**Stored items from a collection:**
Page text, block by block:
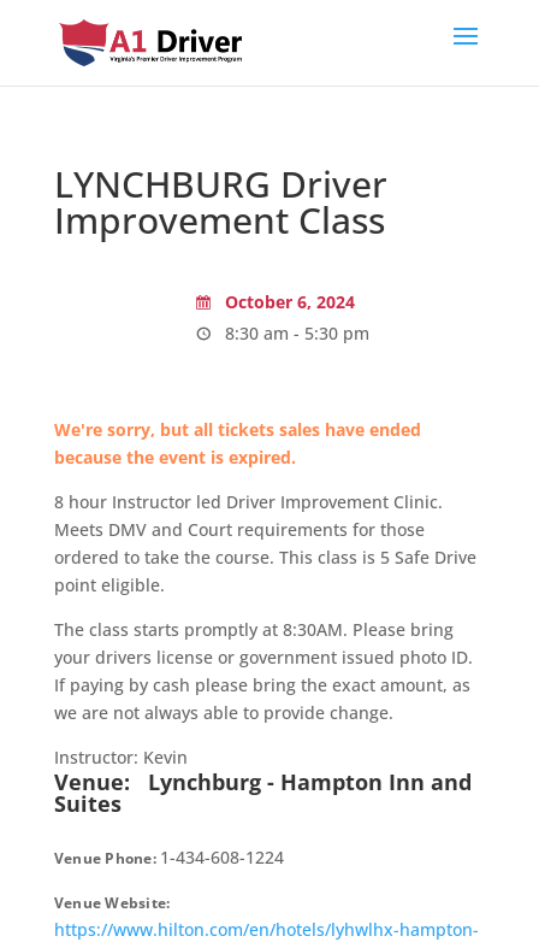
LYNCHBURG Driver
Improvement Class
October 6, 2024
8:30 am - 5:30 pm
We're sorry, but all tickets sales have ended
because the event is expired.
8 hour Instructor led Driver Improvement Clinic.
Meets DMV and Court requirements for those
ordered to take the course. This class is 5 Safe Drive
point eligible.
The class starts promptly at 8:30AM. Please bring
your drivers license or government issued photo ID.
If paying by cash please bring the exact amount, as
we are not always able to provide change.
Instructor: Kevin
Venue: Lynchburg - Hampton Inn and
Suites
Venue Phone: 1-434-608-1224
Venue Website:
https://www.hilton.com/en/hotels/lyhwlhx-hampton-
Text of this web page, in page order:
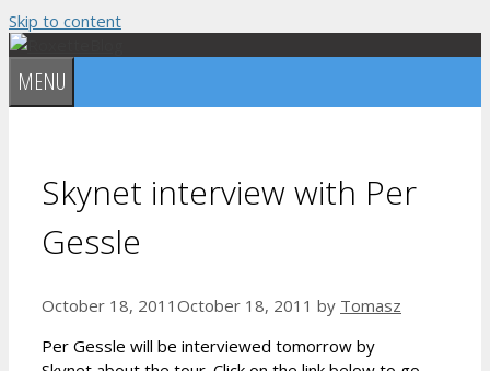
Skip to content
MENU
Skynet interview with Per
Gessle
October 18, 2011 October 18, 2011 by Tomasz
Per Gessle will be interviewed tomorrow by
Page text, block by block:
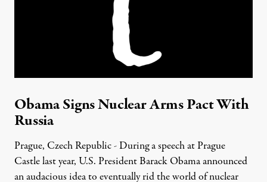
Obama Signs Nuclear Arms Pact With
Russia
Prague, Czech Republic - During a speech at Prague
Castle last year, U.S. President Barack Obama announced
an audacious idea to eventually rid the world of nuclear
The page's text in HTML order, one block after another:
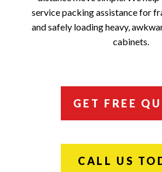
service packing assistance for
and safely loading heavy,
cabinets.
GET FREE
CALL US
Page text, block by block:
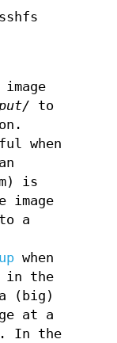
to
when
is
image
a
when
in the
(big)
at a
In the
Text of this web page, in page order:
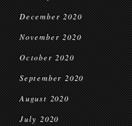
December 2020
November 2020
October 2020
September 2020
August 2020
July 2020
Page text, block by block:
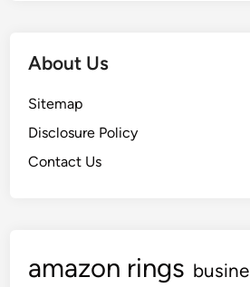
About Us
Sitemap
Disclosure Policy
Contact Us
amazon rings
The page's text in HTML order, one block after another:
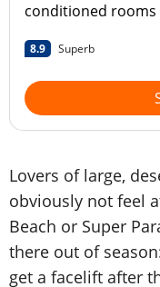
conditioned
8.9 Superb
Lovers of large,
obviously not feel
Beach or Super
there out of
get a facelift after
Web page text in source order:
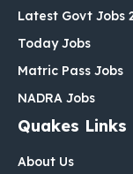
Latest Govt Jobs
Today Jobs
Matric Pass Jobs
NADRA Jobs
Quakes Links
About Us
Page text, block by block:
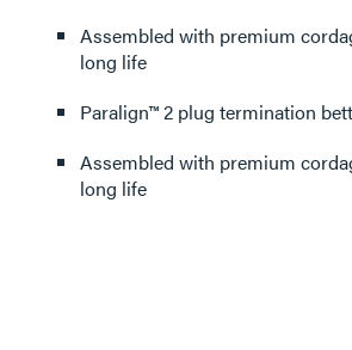
Assembled with premium
long life
Paralign™ 2 plug termination
Assembled with premium
long life
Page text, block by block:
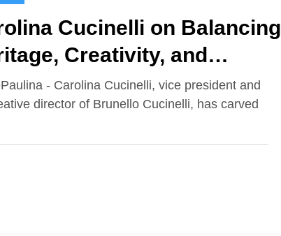
Cucinelli on Balancing
Creativity, and
Luxury
- Carolina Cucinelli, vice president and
director of Brunello Cucinelli, has carved
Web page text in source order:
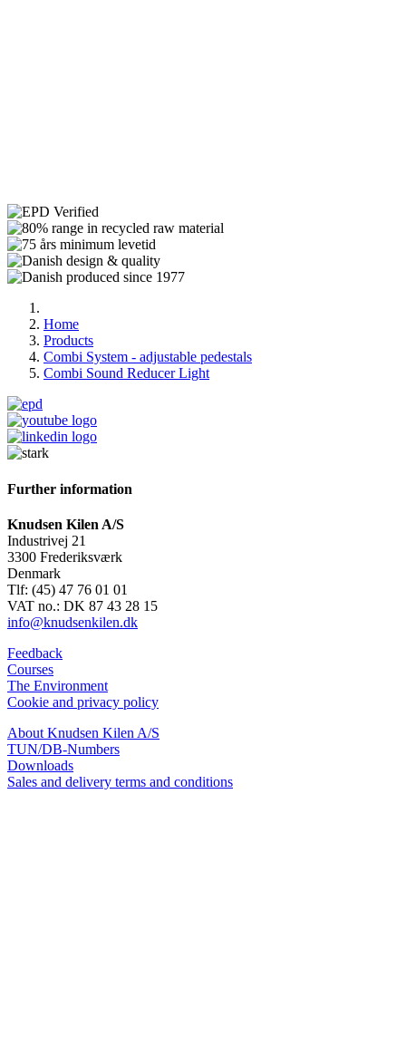
Home
Products
Combi System - adjustable pedestals
Combi Sound Reducer Light
Further information
Knudsen Kilen A/S
Industrivej 21
3300 Frederiksværk
Denmark
Tlf: (45) 47 76 01 01
VAT no.: DK 87 43 28 15
info@knudsenkilen.dk
Feedback
Courses
The Environment
Cookie and privacy policy
About Knudsen Kilen A/S
TUN/DB-Numbers
Downloads
Sales and delivery terms and conditions
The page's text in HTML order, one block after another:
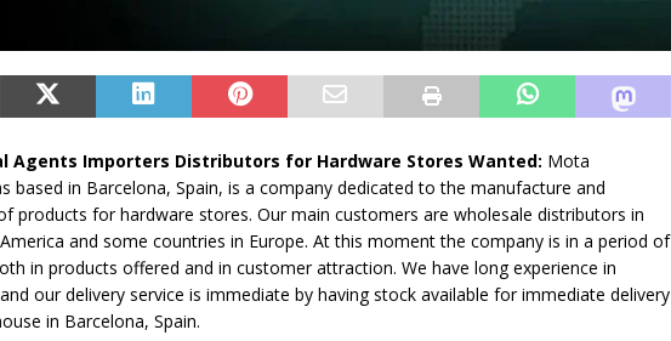
Agents Importers Distributors for Hardware Stores Wanted: Mota
based in Barcelona, Spain, is a company dedicated to the manufacture and
products for hardware stores. Our main customers are wholesale distributors in
and some countries in Europe. At this moment the company is in a period of
in products offered and in customer attraction. We have long experience in
our delivery service is immediate by having stock available for immediate delivery
in Barcelona, Spain.
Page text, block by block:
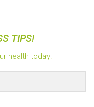
TIPS!
health today!
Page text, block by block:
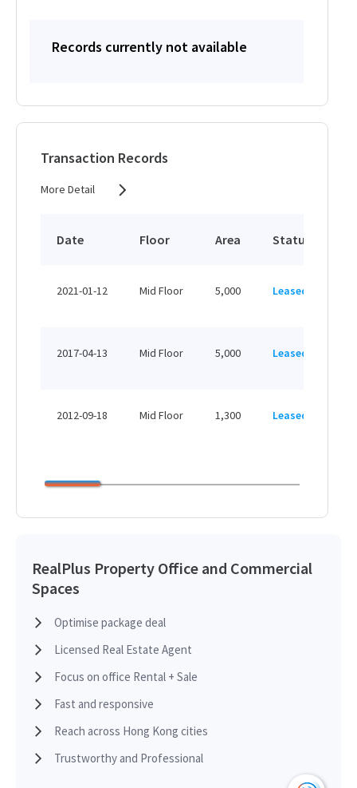
Records currently not available
Transaction Records
More Detail
Date Floor Area Status
2021-01-12 Mid Floor 5,000 Leased
2017-04-13 Mid Floor 5,000 Leased
2012-09-18 Mid Floor 1,300 Leased
RealPlus Property Office and Commercial
Spaces
Optimise package deal
Licensed Real Estate Agent
Focus on office Rental + Sale
Fast and responsive
Reach across Hong Kong cities
Trustworthy and Professional
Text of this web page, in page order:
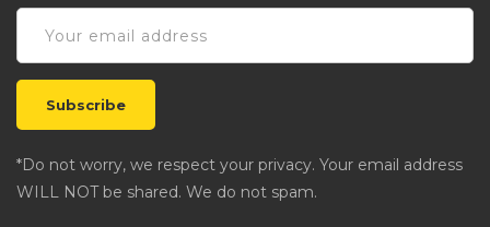
*Do not worry, we respect your privacy. Your email address
WILL NOT be shared. We do not spam.
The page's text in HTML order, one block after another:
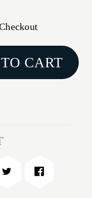
CART
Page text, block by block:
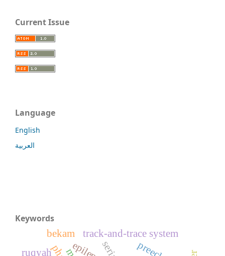
Current Issue
Language
English
العربية
Keywords
track-and-trace system
bekam
ruqyah
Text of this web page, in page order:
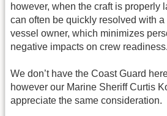
however, when the craft is properly
can often be quickly resolved with
vessel owner, which minimizes
negative impacts on crew readiness.
We don’t have the Coast Guard
however our Marine Sheriff Curtis
appreciate the same consideration.
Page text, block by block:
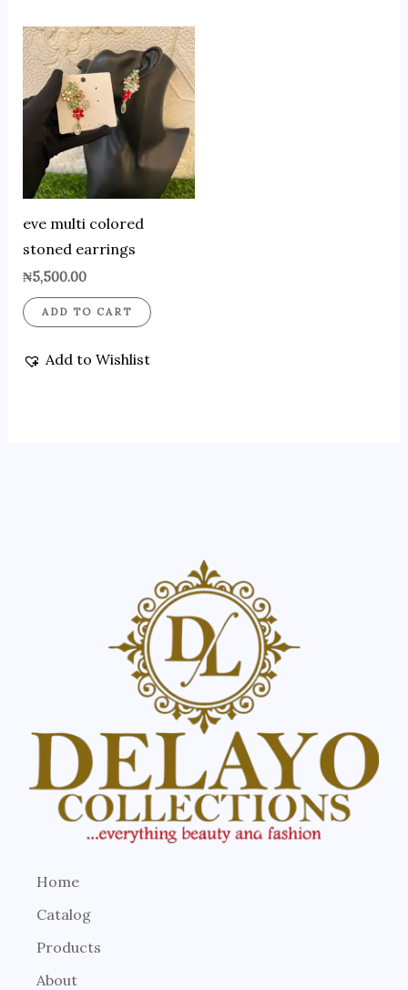
eve multi colored
stoned earrings
₦5,500.00
ADD TO CART
Add to Wishlist
Home
Catalog
Products
About
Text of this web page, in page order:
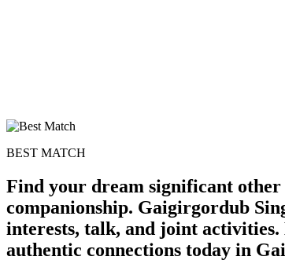
BEST MATCH
Find your dream significant
companionship. Gaigirgordub
interests, talk, and joint
authentic connections today in
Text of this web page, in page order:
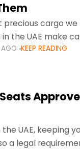
precious cargo
the UAE make
AGO KEEP READING
the UAE, keeping
a legal
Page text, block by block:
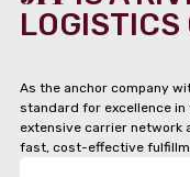
LOGISTICS
As the anchor company
standard for excellence
extensive carrier network
fast, cost-effective
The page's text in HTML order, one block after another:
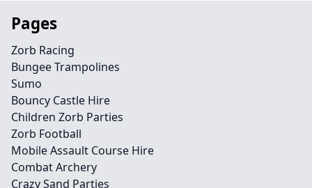
Pages
Zorb Racing
Bungee Trampolines
Sumo
Bouncy Castle Hire
Children Zorb Parties
Zorb Football
Mobile Assault Course Hire
Combat Archery
Crazy Sand Parties
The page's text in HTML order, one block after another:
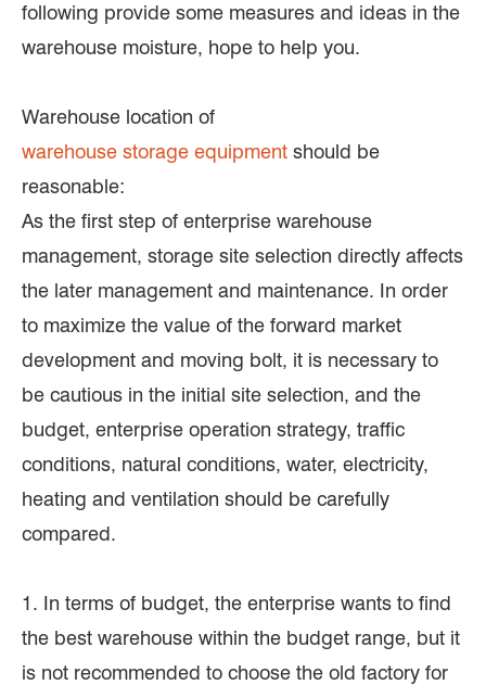
following provide some measures and ideas in the
warehouse moisture, hope to help you.
Warehouse location of
warehouse storage equipment should be
reasonable:
As the first step of enterprise warehouse
management, storage site selection directly affects
the later management and maintenance. In order
to maximize the value of the forward market
development and moving bolt, it is necessary to
be cautious in the initial site selection, and the
budget, enterprise operation strategy, traffic
conditions, natural conditions, water, electricity,
heating and ventilation should be carefully
compared.
1. In terms of budget, the enterprise wants to find
the best warehouse within the budget range, but it
is not recommended to choose the old factory for
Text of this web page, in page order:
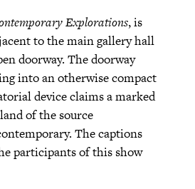
Explorations, is
to the main gallery hall
doorway. The doorway
into an otherwise compact
device claims a marked
of the source
The captions
participants of this show
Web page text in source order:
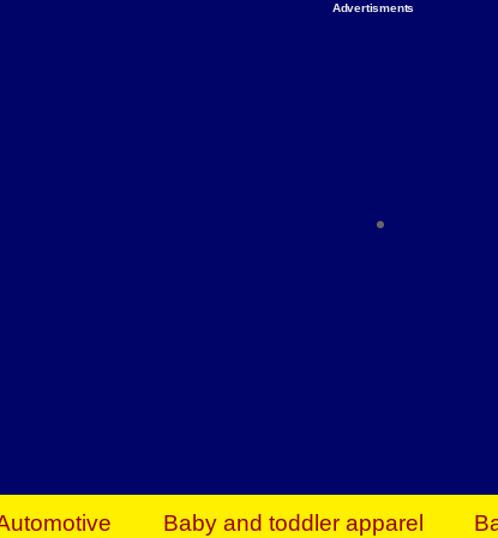
Advertisments
Everything You Need to Give Back Find
Baby and toddler apparel
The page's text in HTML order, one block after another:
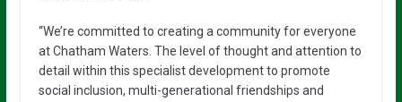
“We’re committed to creating a community for everyone
at Chatham Waters. The level of thought and attention to
detail within this specialist development to promote
social inclusion, multi-generational friendships and

**HOW TO COMPLETE THIS TASK:** Skip every image and output the remaining records exactly.

**RESPONSE TO THE EXERCISE:**
Page text, block by block:
LYNCHBURG Driver
Improvement Class
October 6, 2024
8:30 am - 5:30 pm
We're sorry, but all tickets sales have ended
because the event is expired.
8 hour Instructor led Driver Improvement Clinic.
Meets DMV and Court requirements for those
ordered to take the course. This class is 5 Safe Drive
point eligible.
The class starts promptly at 8:30AM. Please bring
your drivers license or government issued photo ID.
If paying by cash please bring the exact amount, as
we are not always able to provide change.
Instructor: Kevin
Venue: Lynchburg - Hampton Inn and
Suites
Venue Phone: 1-434-608-1224
Venue Website:
https://www.hilton.com/en/hotels/lyhwlhx-hampton-
Text of this web page, in page order:
Skip to content
MENU
Skynet interview with Per
Gessle
October 18, 2011 October 18, 2011 by Tomasz
Per Gessle will be interviewed tomorrow by
Page text, block by block:
Obama Signs Nuclear Arms Pact With
Russia
Prague, Czech Republic - During a speech at Prague
Castle last year, U.S. President Barack Obama announced
an audacious idea to eventually rid the world of nuclear
The page's text in HTML order, one block after another:
service packing assistance for
and safely loading heavy,
cabinets.
GET FREE
CALL US
Page text, block by block:
to
when
is
image
a
when
in the
(big)
at a
In the
Text of this web page, in page order:
December 2020
November 2020
October 2020
September 2020
August 2020
July 2020
Page text, block by block:
About Us
Sitemap
Disclosure Policy
Contact Us
amazon rings
The page's text in HTML order, one block after another:
conditioned
8.9 Superb
Lovers of large,
obviously not feel
Beach or Super
there out of
get a facelift after
Web page text in source order:
Latest Govt Jobs
Today Jobs
Matric Pass Jobs
NADRA Jobs
Quakes Links
About Us
Page text, block by block:
Assembled with premium
long life
Paralign™ 2 plug termination
Assembled with premium
long life
Page text, block by block:
Cucinelli on Balancing
Creativity, and
Luxury
- Carolina Cucinelli, vice president and
director of Brunello Cucinelli, has carved
Web page text in source order:
Home
Products
Combi System - adjustable pedestals
Combi Sound Reducer Light
Further information
Knudsen Kilen A/S
Industrivej 21
3300 Frederiksværk
Denmark
Tlf: (45) 47 76 01 01
VAT no.: DK 87 43 28 15
info@knudsenkilen.dk
Feedback
Courses
The Environment
Cookie and privacy policy
About Knudsen Kilen A/S
TUN/DB-Numbers
Downloads
Sales and delivery terms and conditions
The page's text in HTML order, one block after another:
Agents Importers Distributors for Hardware Stores Wanted: Mota
based in Barcelona, Spain, is a company dedicated to the manufacture and
products for hardware stores. Our main customers are wholesale distributors in
and some countries in Europe. At this moment the company is in a period of
in products offered and in customer attraction. We have long experience in
our delivery service is immediate by having stock available for immediate delivery
in Barcelona, Spain.
Page text, block by block:
TIPS!
health today!
Page text, block by block:
Records currently not available
Transaction Records
More Detail
Date Floor Area Status
2021-01-12 Mid Floor 5,000 Leased
2017-04-13 Mid Floor 5,000 Leased
2012-09-18 Mid Floor 1,300 Leased
RealPlus Property Office and Commercial
Spaces
Optimise package deal
Licensed Real Estate Agent
Focus on office Rental + Sale
Fast and responsive
Reach across Hong Kong cities
Trustworthy and Professional
Text of this web page, in page order:
*Do not worry, we respect your privacy. Your email address
WILL NOT be shared. We do not spam.
The page's text in HTML order, one block after another:
CART
Page text, block by block:
Current Issue
Language
English
العربية
Keywords
track-and-trace system
bekam
ruqyah
Text of this web page, in page order:
however, when the craft is properly
can often be quickly resolved with
vessel owner, which minimizes
negative impacts on crew readiness.
We don’t have the Coast Guard
however our Marine Sheriff Curtis
appreciate the same consideration.
Page text, block by block:
eve multi colored
stoned earrings
₦5,500.00
ADD TO CART
Add to Wishlist
Home
Catalog
Products
About
Text of this web page, in page order:
BEST MATCH
Find your dream significant
companionship. Gaigirgordub
interests, talk, and joint
authentic connections today in
Text of this web page, in page order:
precious cargo
the UAE make
AGO KEEP READING
the UAE, keeping
a legal
Page text, block by block:
LOGISTICS
As the anchor company
standard for excellence
extensive carrier network
fast, cost-effective
The page's text in HTML order, one block after another:
Pages
Zorb Racing
Bungee Trampolines
Sumo
Bouncy Castle Hire
Children Zorb Parties
Zorb Football
Mobile Assault Course Hire
Combat Archery
Crazy Sand Parties
The page's text in HTML order, one block after another:
following provide some measures and ideas in the
warehouse moisture, hope to help you.
Warehouse location of
warehouse storage equipment should be
reasonable:
As the first step of enterprise warehouse
management, storage site selection directly affects
the later management and maintenance. In order
to maximize the value of the forward market
development and moving bolt, it is necessary to
be cautious in the initial site selection, and the
budget, enterprise operation strategy, traffic
conditions, natural conditions, water, electricity,
heating and ventilation should be carefully
compared.
1. In terms of budget, the enterprise wants to find
the best warehouse within the budget range, but it
is not recommended to choose the old factory for
Text of this web page, in page order:
Explorations, is
to the main gallery hall
doorway. The doorway
into an otherwise compact
device claims a marked
of the source
The captions
participants of this show
Web page text in source order:
Advertisments
Everything You Need to Give Back Find
Baby and toddler apparel
The page's text in HTML order, one block after another:
“We’re committed to creating a community for everyone
at Chatham Waters. The level of thought and attention to
detail within this specialist development to promote
social inclusion, multi-generational friendships and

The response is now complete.